A realization I would soon come to know intimately.

It was a summer day like any other. I awoke in the vise-like grip of my small human. We played Kitty Cat vs. Batman. We illegally removed her fresh diaper (although I was a very reluctant accomplice). She mashed my face into her bowl of Cheerios while repeatedly proclaiming “Kitty Cat eat. Num Num Num.”

Then it was off to the library, her strapped into the stroller, me securely by her side with half my head accidentally tucked under her rear. Like most of our asinine activities, it all went by in a blur of giggles (hers) and shouts of “dammit, Mae, I said NO!” (her mother’s). It wasn’t until our walk home that my entire world, small as it was, was shattered.

I wasn’t sure what was happening at first. Then, all of a sudden, I knew too well. I was slipping, slipping. I tried to cry out, to cling to her, my little sticky biped, but with horror remembered I am utterly inanimate. Yes, dear readers, “Toy Story” is a falsehood of the most egregious kind.

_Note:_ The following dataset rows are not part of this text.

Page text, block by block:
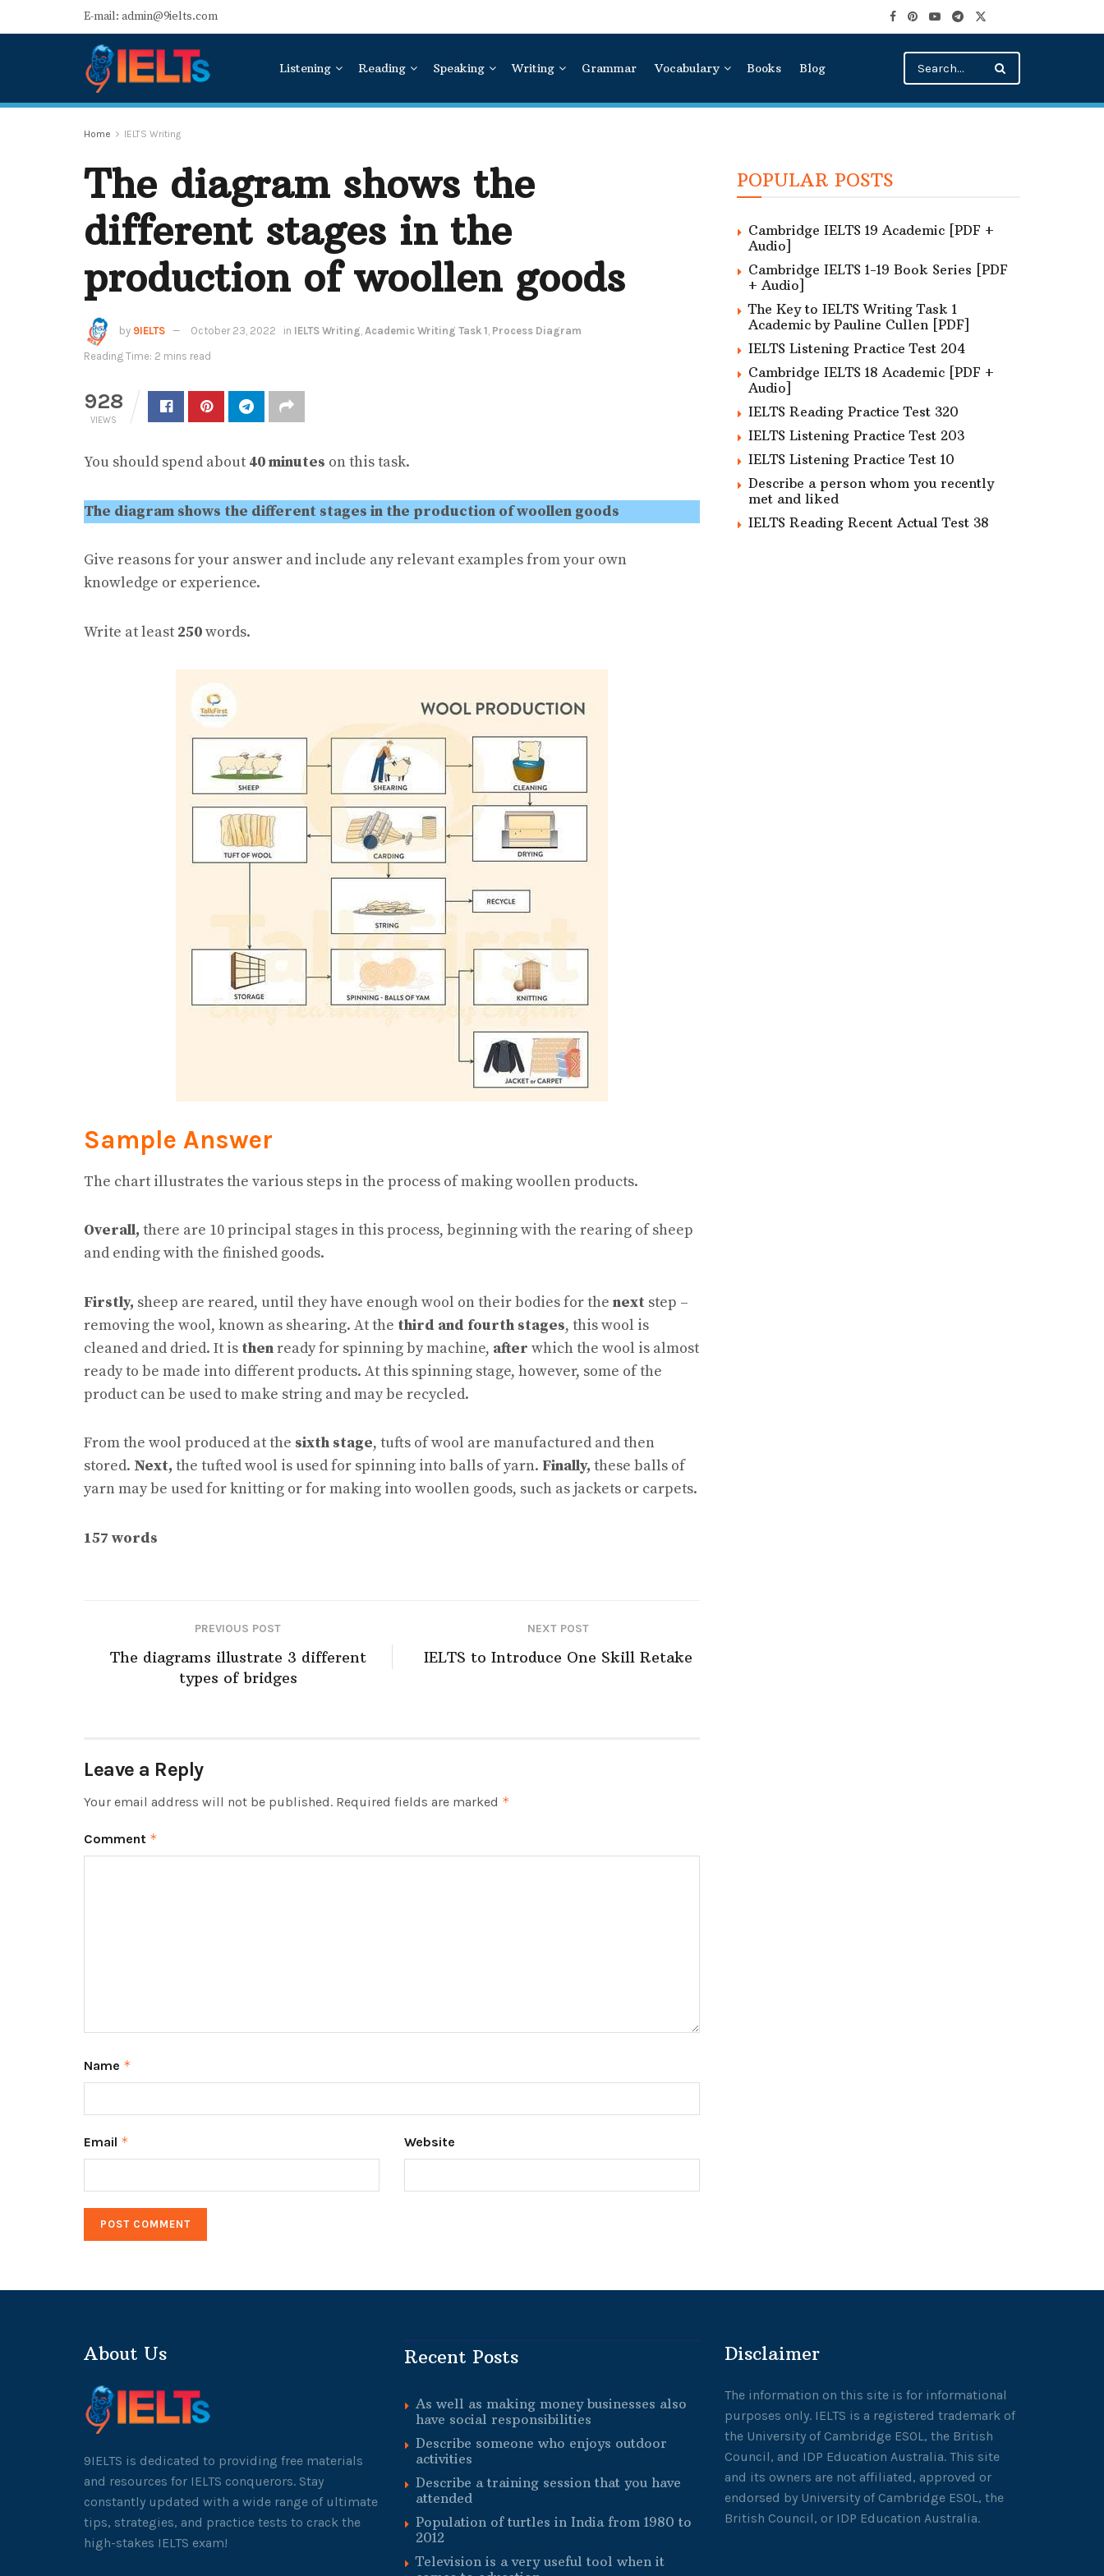
E-mail: admin@9ielts.com
Listening Reading Speaking Writing Grammar Vocabulary Books Blog
Home IELTS Writing
The diagram shows the
different stages in the
production of woollen goods
by 9IELTS October 23, 2022 in IELTS Writing Academic Writing Task 1 Process Diagram
Reading Time: 2 mins read
928
VIEWS
You should spend about 40 minutes on this task.
The diagram shows the different stages in the production of woollen goods
Give reasons for your answer and include any relevant examples from your own
knowledge or experience.
Write at least 250words.
Sample Answer
The chart illustrates the various steps in the process of making woollen products.
Overall, there are 10 principal stages in this process, beginning with the rearing of sheep
and ending with the finished goods.
Firstly, sheep are reared, until they have enough wool on their bodies for the next step –
removing the wool, known as shearing. At the third and fourth stages, this wool is
cleaned and dried. It is thenready for spinning by machine, after which the wool is almost
ready to be made into different products. At this spinning stage, however, some of the
product can be used to make string and may be recycled.
From the wool produced at the sixth stage, tufts of wool are manufactured and then
stored. Next, the tufted wool is used for spinning into balls of yarn. Finally, these balls of
yarn may be used for knitting or for making into woollen goods, such as jackets or carpets.
157 words
PREVIOUS POST
The diagrams illustrate 3 different
types of bridges
NEXT POST
IELTS to Introduce One Skill Retake
Leave a Reply
Your email address will not be published. Required fields are marked *
Comment *
Name *
Email * Website
POPULAR POSTS
Cambridge IELTS 19 Academic [PDF +
Audio]
Cambridge IELTS 1-19 Book Series [PDF
+ Audio]
The Key to IELTS Writing Task 1
Academic by Pauline Cullen [PDF]
IELTS Listening Practice Test 204
Cambridge IELTS 18 Academic [PDF +
Audio]
IELTS Reading Practice Test 320
IELTS Listening Practice Test 203
IELTS Listening Practice Test 10
Describe a person whom you recently
met and liked
IELTS Reading Recent Actual Test 38
About Us
9IELTS is dedicated to providing free materials
and resources for IELTS conquerors. Stay
constantly updated with a wide range of ultimate
tips, strategies, and practice tests to crack the
high-stakes IELTS exam!
Recent Posts
As well as making money businesses also
have social responsibilities
Describe someone who enjoys outdoor
activities
Describe a training session that you have
attended
Population of turtles in India from 1980 to
2012
Television is a very useful tool when it
Disclaimer
The information on this site is for informational
purposes only. IELTS is a registered trademark of
the University of Cambridge ESOL, the British
Council, and IDP Education Australia. This site
and its owners are not affiliated, approved or
endorsed by University of Cambridge ESOL, the
British Council, or IDP Education Australia.
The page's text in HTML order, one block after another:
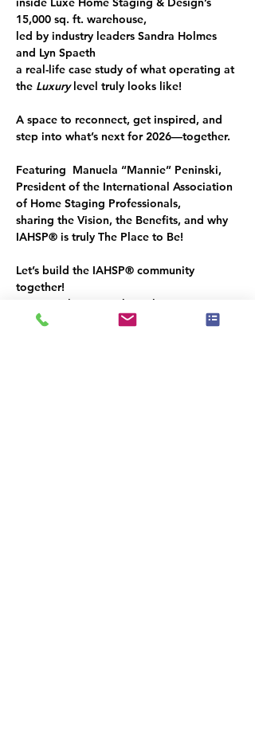
15,000 sq. ft. warehouse,
led by industry leaders Sandra Holmes
and Lyn Spaeth
a real-life case study of what operating at
the Luxury level truly looks like!
A space to reconnect, get inspired, and
step into what’s next for 2026—together.
Featuring  Manuela “Mannie” Peninski,
President of the International Association
of Home Staging Professionals,
sharing the Vision, the Benefits, and why
IAHSP® is truly The Place to Be!
Let’s build the IAHSP® community
together!
You’re welcome to share this invitation
with a like-minded guest.
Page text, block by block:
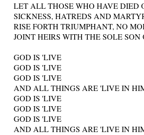
LET ALL THOSE WHO HAVE DIED
SICKNESS, HATREDS AND
RISE FORTH TRIUMPHANT, NO
JOINT HEIRS WITH THE SOLE SON
GOD IS 'LIVE
GOD IS 'LIVE
GOD IS 'LIVE
AND ALL THINGS ARE 'LIVE IN
GOD IS 'LIVE
GOD IS 'LIVE
GOD IS 'LIVE
AND ALL THINGS ARE 'LIVE IN

I was tumbling, down, down. By the time I could finally orient myself, the stroller was disappearing over the horizon.  

And so I laid there. Under that overpass. Cars careening past. Pedestrians trudging by on their weary way. No one even bothering to look my way except for the useless neighborhood birds and squirrels with their tedious chittering.

I had never felt so alone.

All was lost. I knew it in my non-existent heart. I prayed for death but it wouldn’t come. Oh, what I would have given to be back in those chubby arms with their faint whiff of ketchupy peanut butter. That little girl loved me so much and what did I give her in return?

Nothing.

Nothing but a silent, stitched-on, smirk. Had I neck muscles, I would have hung my head in shame.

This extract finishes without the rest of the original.